ASD (Autism Spectrum Disorder) is manageable on its own and gets easier over time if you're high functioning. Essentially, "you get used to it," though there will always be some level of emotional, cognitive, or intimate disconnect between you, other people, and maybe even society. You will understand things that most people know intuitively like how to read other's feelings and communicate effectively through understanding it intellectually first BEFORE you can process it emotionally, which can make people on the spectrum seem weird and blunt, and rather "quirky." They tend not to associate with people and go through things solo. (Also worth noting that they're not necessary more intelligent than your average person, but tend to specialize their knowledge into specific areas, so High Functioning Autistic people usually have around or slightly higher IQs than the average, low functioning having lower, but not to such an extent of extremities.)

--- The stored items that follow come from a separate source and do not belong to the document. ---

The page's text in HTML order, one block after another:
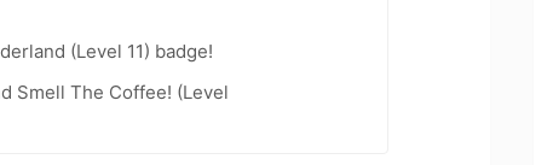
(Level 11) badge!
Smell The Coffee! (Level
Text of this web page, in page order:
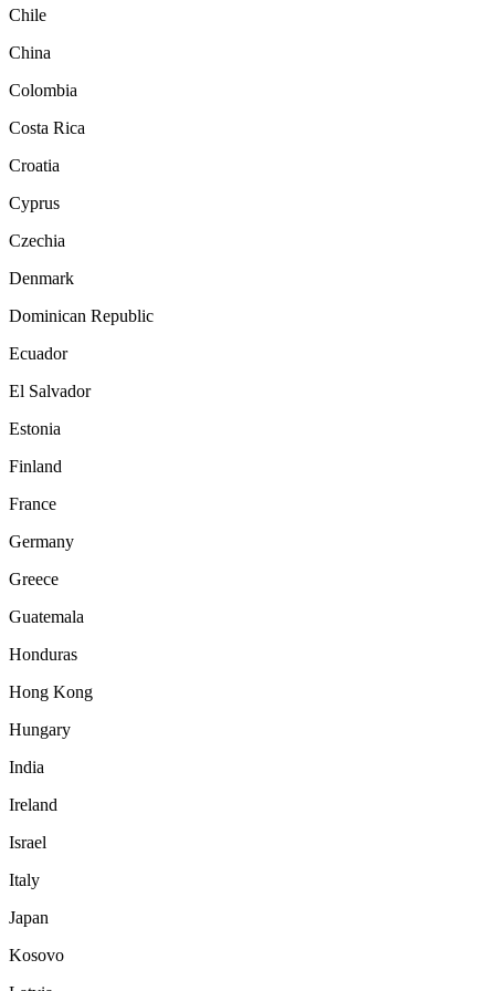
Chile
China
Colombia
Costa Rica
Croatia
Cyprus
Czechia
Denmark
Dominican Republic
Ecuador
El Salvador
Estonia
Finland
France
Germany
Greece
Guatemala
Honduras
Hong Kong
Hungary
India
Ireland
Israel
Italy
Japan
Kosovo
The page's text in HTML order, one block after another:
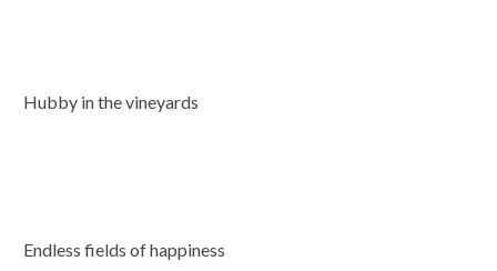
Hubby in the vineyards
Endless fields of happiness
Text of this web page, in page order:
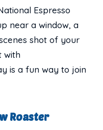
Espresso
near a window, a
shot of your
with
is a fun way to join
Roaster
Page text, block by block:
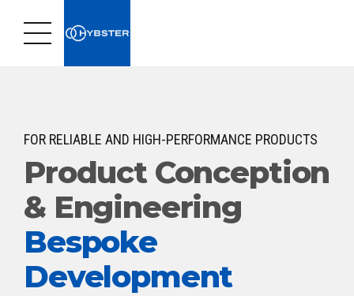
FOR RELIABLE AND HIGH-PERFORMANCE PRODUCTS
Product Conception
& Engineering
Bespoke
Development
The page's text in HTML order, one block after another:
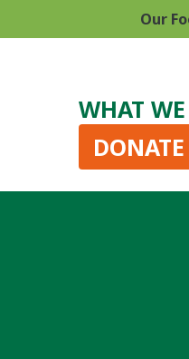
Our
WHAT
DONATE
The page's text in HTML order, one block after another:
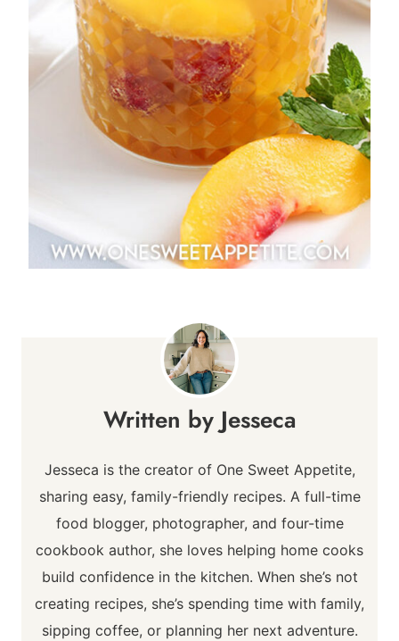
Jesseca
Jesseca is the creator of One Sweet Appetite,
sharing easy, family-friendly recipes. A full-time
food blogger, photographer, and four-time
cookbook author, she loves helping home cooks
build confidence in the kitchen. When she’s not
creating recipes, she’s spending time with family,
sipping coffee, or planning her next adventure.
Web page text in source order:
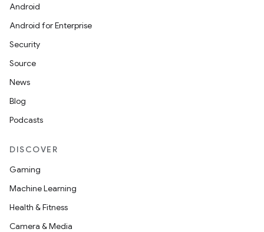
Android
Android for Enterprise
Security
Source
News
Blog
Podcasts
DISCOVER
Gaming
Machine Learning
Health & Fitness
Camera & Media
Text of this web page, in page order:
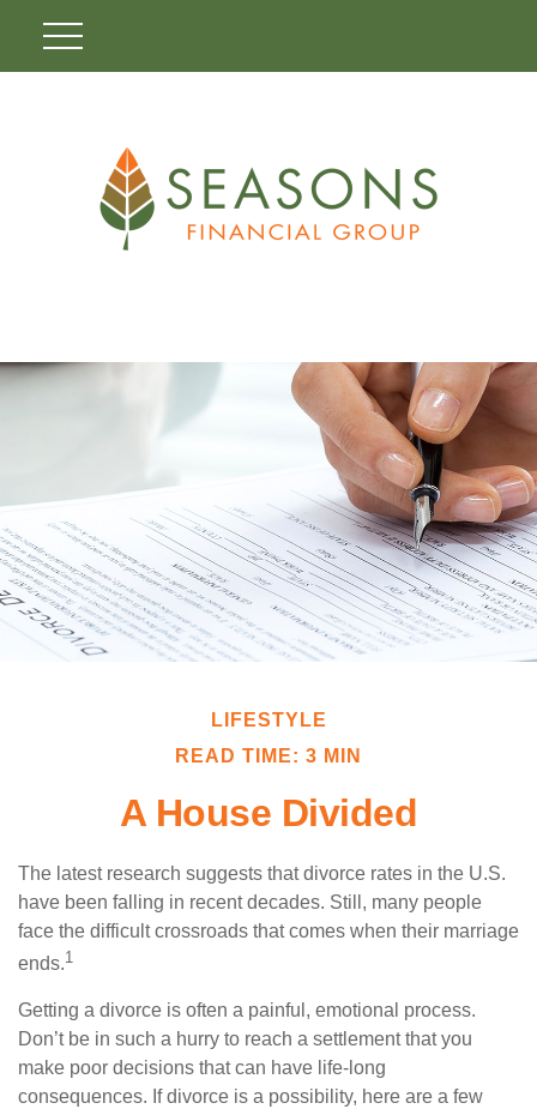
LIFESTYLE
READ TIME: 3 MIN
A House Divided
The latest research suggests that divorce rates in the U.S.
have been falling in recent decades. Still, many people
face the difficult crossroads that comes when their marriage
ends.1
Getting a divorce is often a painful, emotional process.
Don’t be in such a hurry to reach a settlement that you
make poor decisions that can have life-long
consequences. If divorce is a possibility, here are a few

Anxiety is a bitch, but it's a bitch most people can understand and treat effectively. Everyone is gonna know when you have a panic attack or you start hyper-ventilating, or if you run off suddenly. Think of a constant feeling of a weight on your chest and a heavy head you get the picture. It's the stress that kills you faster, and your reaction to it is more or less a secondary response to that. Luckily, this is easier amended with meds than the disorder in the paragraph above, and has a variety of techniques that can be used to calm it. You can function in day-to-day society with it, and not be as severely impacted relative to other disorders. Still, it can be the shit sprinkles on a pile of crap sometimes if you're really stressed out about a big project or managing a lot of different things.
Major Depressive Disorder is the to live with for prolonged periods of time. It's just a sheer lack of energy, the inability to get out of bed in the mourning. You don't want to eat because it means you'll have to get up, prepare the food, cook the food, chew the food, and swallow the food. Or you don't have the ability to leave because it feels like there's this constant hollow feeling in your body of emptiness mixed with an unbearable guilt. You know it's absurd or irrational and that you need to pull yourself out of it, but that mindset doesn't make you feel better and just makes the depression worse, which makes you feel guilty which continues the cycle. You're both frustrated at yourself and yet don't have the energy to act on it because of the constant empty sadness in your heart. The rumination especially will kill you. The long periods of nothing, staring out windows and thinking or laying in bed, unable to sleep and just thinking of all the little things you messed up, or existentialist and philosophical nightmares of what life is, what's its meaning, and what the point in anything is anymore. It's like you want to disappear. The worst part is that people are less empathetic to this than the previous two if they haven't experienced it. They'll tell you that you should just be happy, or that you should pull yourself out of it, or that you're being emo, and no amount of explaining seems to justify it without having actually experienced the guilt ridden trip of the disease in which most of your time is spent thinking or in your own little world without others. Definitely, depression is a form of hell in and of itself.
I technically have a few other lesser mental health issues, but these are the big personality disorders I have. I'm sure you get the picture. And they also influence one another. Have fun dealing with that bullshit.